OUTLOOK PHOTO: CHRISTOPHER KEIZUR - Children ages 3-9 celebrated Easter Weekend with an egg hunt Saturday morning, March 31, in Wood Village. The Easter Bunny visited East Multnomah County for a weekend of sunshine and fun. Families enjoyed the holiday with Easter egg hunts across the region on Saturday, March 31, and Sunday, April 1.

In Wood Village, the city hosted its most ambitious hunt yet in honor of the 30th anniversary milestone. Volunteers from the community helped hide more than 30,000 candy-filled eggs across Donald L. Robertson Park, 24300 N.E. Halsey St. Children ages 3-9 participated in the race for the eggs.

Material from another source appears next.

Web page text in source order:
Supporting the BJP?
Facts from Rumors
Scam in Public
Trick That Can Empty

OUTLOOK PHOTO: CHRISTOPHER KEIZUR - Nine-month-old Karsyn Berg meets the Easter Bunny for the first time during the Wood Village Easter Egg Hunt. The Saturday celebration included a visit from the Easter Bunny, free giveaways, face painting, arts and crafts, and, of course, plenty of family fun.

"My favorite part of doing this is seeing all the kids smile," said Wood Village Mayor Tim Clark. "I like to walk around with a bag of extra eggs in case anyone missed out."

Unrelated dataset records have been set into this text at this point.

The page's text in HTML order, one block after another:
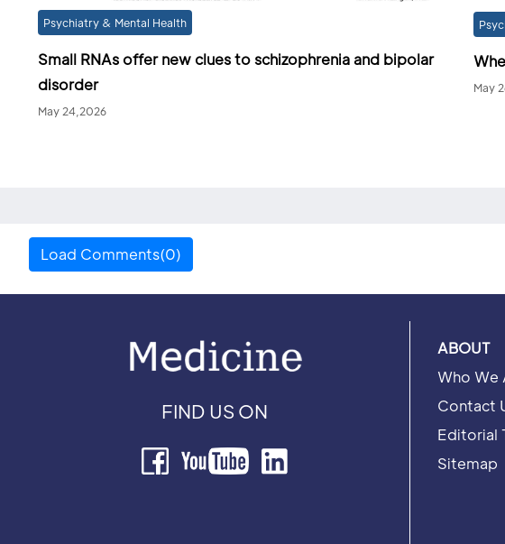
Psychiatry & Mental Health
Small RNAs offer new clues to schizophrenia and bipolar
disorder
May 24,2026
May
Load Comments(0)
FIND US ON
ABOUT
Who We
Contact
Editorial
Sitemap

The 30,000 eggs were the most the city has ever distributed. In addition to the fields for each age group, there was also a special needs hunt. As all the kids ran around looking for eggs, their parents and older siblings cheered them on from the sidelines.

OUTLOOK PHOTO: CHRISTOPHER KEIZUR - Three-year-old Philemon celebrates a successful Easter Egg Hunt Saturday morning, March 31, in Wood Village. "This is something we can do for the community every year," said Greg Dirks, the event coordinator. "I used to hunt this as a kid, so its special now being able to help keep it going."

Meanwhile, on Easter Sunday, cloudy skies and a cool breeze didn't dampen the spirits of the crowd gathered at Main City Park in Gresham for the 16th annual egg hunt hosted by City Park Church.

Last year's festivities brought in close to 500 children for the hunt, said City Park Church Pastor Bob Trombi, a record number for the affair. To make sure there was plenty to search for, volunteers spent three days filling 15,000 plastic eggs with candy and tickets for Easter baskets stuffed with bigger prizes.

"Last year, we were overwhelmed," Trombi said, "so we actually upped the number of the eggs this year. And we were very lucky because the firefighters — since they don't do their egg hunt anymore — gave us a bunch of their eggs."

OUTLOOK PHOTO: ANNE ENDICOTT - Eighteen-month-old Lucy Hendrickson gathers quite a basket of candy-filled eggs at City Park Churchs 16th annual Easter Egg Hunt Sunday, April 1, at Main City Park in Gresham.The grass in Main City Park may have been a little soggy from earlier rain, but that didn't deter the egg hunters from staking their claim outside the taped barrier for their age group, ready to run when the signal to "go" was given.

Little ones, age birth to 36 months got a little help picking up eggs from mom or dad. Many carried baskets bigger than they were and several donned their best Easter dresses and bow ties.

The Easter celebration continued at City Park Church on East Powell Boulevard, with worship services followed by family activities afterward.